除继续利用算子半群方法研究外,我们发现一些密度演化方程解的适定性问题可以转化为边界函数的共轭更新方程解的存在唯一性问题来研究。通过证明共轭更新方程解的存在唯一性和渐近性,不但可以得到这些方程解的存在唯一性,也能得到解的渐近稳定性结果。
本文的另一工作是用密度演化方法对经典排队理论很难处理的分形排队模型进行了初步的探索性研究。
随着计算机网络技术的不断发展,自20世纪90年代开始,对网络数据传输的研究逐渐引起重视。网络数据传输的实证研究揭示了数据到达过程具有重尾,自相似和长程相依这样一些特征[43],建立在到达过程是马氏或独立基础上的方法就难以在此应用。而由一个分形映射驱动到达过程的分形排队模型是描述数据传输模型的有效方法之一,具有直观且较易数值模拟的特点。对分形排队模型,我们建立了映射状态和队长的联合密度演化方程,利用数值计算和数值仿真模拟的方法对方程的解作了初步的探索性研究。
下面是本文主要内容和结果。
第一章中,我们简要介绍了密度演化方法的基本思想。并阐述了密度演化方程和向前向后方程之间的联系和区别:转移概率的向前方程是状态概率方程的一个特殊情况,是特殊初始条件下的状态概率演化方程。同时给出了本文的总体结构安排和主要结果。
第二章主要是给出本文所涉及的有关分析方面的一些基本概念和结果。大致包括两方面的内容: C_0-半群和积分方程理论。在第一和第二节中,除了给出半群理论的一些基本概念和结论外,我们对连续状态空间上的半群算子建立了抽象柯西问题解适定的一个充分条件(定理2.2.7),该条件要求相应的过程具有某种正则性。第三节中,则证明了l~1空间上抽象柯西问题中的相应算子成为闭算子的一个充分条件(定理2.3.1),从而就能证明离散空间上密度演化方程解存在唯一的充分条件(推论2.3.3)。在第四节中,讨论了抽象柯西问题解何时具有概率意义的问题。该章的最后一节引入共轭更新方程的概念并讨论了共轭更新方程解的存在唯一性和渐近性问题。利用更新定理,对无限维共轭更新方程证明了解的渐近稳定性。
第三章将用密度演化方法的观点重新讨论离散状态马氏过程模型。在第一节中,进一步讨论了状态概率和转移概率函数之间的联系和差异:尽管状态概率不能完全确定转移概率,但如果状态概率演化方程相应的算子的定义域中包含的函数足够广,那么也能确定转移概率。

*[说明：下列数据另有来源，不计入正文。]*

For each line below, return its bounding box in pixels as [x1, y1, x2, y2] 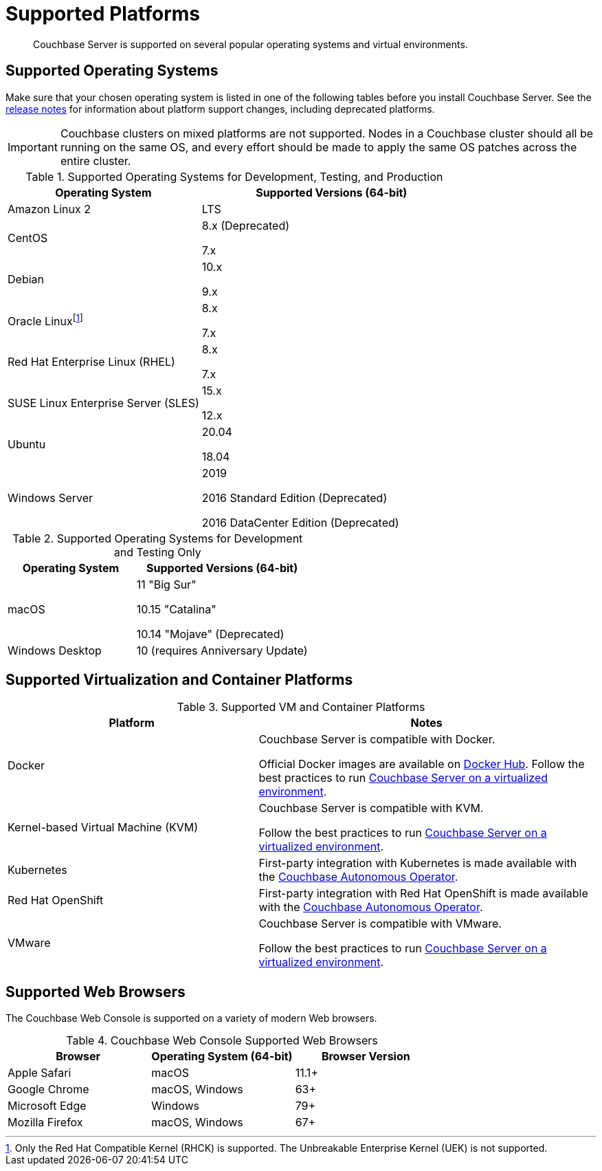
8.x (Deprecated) [201, 218, 290, 232]
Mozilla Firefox [8, 1115, 83, 1130]
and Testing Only [113, 545, 201, 559]
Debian [8, 272, 44, 286]
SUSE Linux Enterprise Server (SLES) [8, 395, 199, 410]
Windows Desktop [8, 643, 102, 657]
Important [8, 140, 58, 154]
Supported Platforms [5, 2, 201, 25]
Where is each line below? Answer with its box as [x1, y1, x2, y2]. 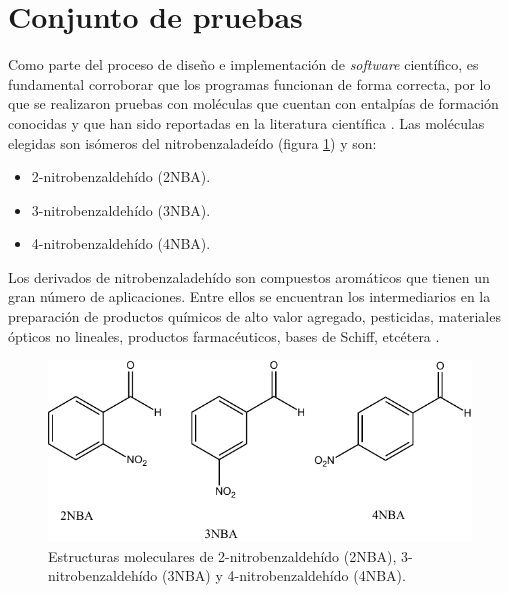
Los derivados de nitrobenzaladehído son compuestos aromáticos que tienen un [8, 266, 490, 287]
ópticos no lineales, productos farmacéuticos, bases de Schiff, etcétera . [8, 325, 440, 346]
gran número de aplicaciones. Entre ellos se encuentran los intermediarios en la [8, 286, 491, 307]
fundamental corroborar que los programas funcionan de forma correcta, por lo [8, 73, 491, 94]
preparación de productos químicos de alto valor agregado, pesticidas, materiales [8, 306, 501, 327]
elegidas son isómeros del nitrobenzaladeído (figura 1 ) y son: [8, 132, 377, 153]
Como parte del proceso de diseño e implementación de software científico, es [8, 54, 479, 75]
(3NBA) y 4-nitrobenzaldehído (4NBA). [162, 565, 406, 586]
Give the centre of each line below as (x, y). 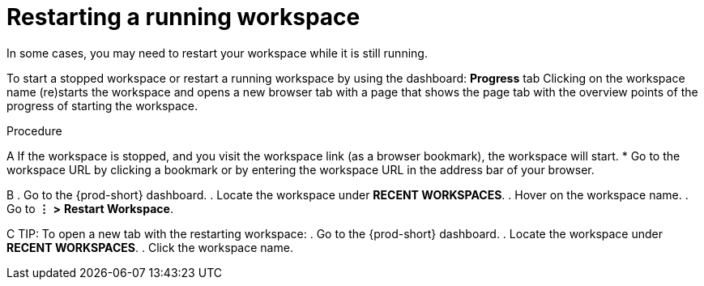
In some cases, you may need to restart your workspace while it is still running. (217, 53)
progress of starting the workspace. (102, 105)
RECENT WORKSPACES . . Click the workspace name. (150, 247)
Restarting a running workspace (183, 17)
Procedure (34, 130)

第二节则从过程的概率特性出发,建立了一类离散状态马氏过程的密度演化方程,给出了该方程解存在唯一的充分条件(定理3.2.1)。第三节用密度演化方法重新得到了有关生灭过程中的一些重要结论(推论3.3.3,3.3.4)。文献[4]中得到的M /M/∞密度演化方程解的存在性和唯一性可以作为这里结论的特例。结果表明,密度演化方法处理随机模型有时会更简洁,易于理解。
在第四和第五章中,我们将讨论向量马氏过程的密度演化方程解的存在性问题。按照所采用的方法的不同,我们分两部分来讨论向量马氏过程的密度演化方法解的存在唯一性。
在第四章中,我们利用算子半群理论,分别讨论了可靠性和排队论中的二个典型模型——两部件可修串联系统和M/ G/1忙闲过程模型——的密度演化方程解的存在唯一性问题。第一节中,证明了忙闲过程的密度演化方程中得到的算子的一些性质(定理4.1.1,4.1.2和4.1.3),给出了相应柯西问题解存在唯一的结果(定理4.1.4)。第二节则研究了两部件可修串联系统密度演化方程的适定性问题,在不假设风险率函数有界时,证明了闭化算子对应的柯西问题解的适定性(定理4.2.10),而仅对适当的初始条件,原来的问题解存在唯一(推论4.2.11);而如果风险率函数有界,那么密度演化方程的解存在唯一(定理4.2.13)。
第五章运用更新定理证明了排队论中M/ G/1队长过程和可靠性问题中两部件并联可修系统的密度演化方程适定性和渐近稳定性问题。我们把这两个模型的密度演化方程解的适定性问题转化为特殊积分方程——共轭更新方程——的相应问题,利用第一章的无限维共轭更新方程解的结果,证明了密度演化解的存在唯一性和渐近性。第一节中,建立了M/ G/1队长过程的密度演化方程和一个可列更新方程之间的联系(定理5.1.1,5.1.2),然后证明了该可列更新方程解的存在唯一性和渐近稳定性(定理5.1.5),得到的结论和已有的经典结论是一致的(推论5.1.5),这里不再需要假设风险率函数是有界函数。第二节中研究并联可修系统密度演化方程解的适定性问题,同样得到了原来问题和更新方程解的存在唯一性之间的关系(定理5.2.1,推论5.2.2),随后在较弱的条件下证明了更新方程解的存在唯一性和渐近稳定性(引理5.2.4,定理5.2.5),由此可以得到原来密度演化方程解的适定性和渐近稳定性(定理5.2.6)。最后,与已有的结果进行了比较(注3)。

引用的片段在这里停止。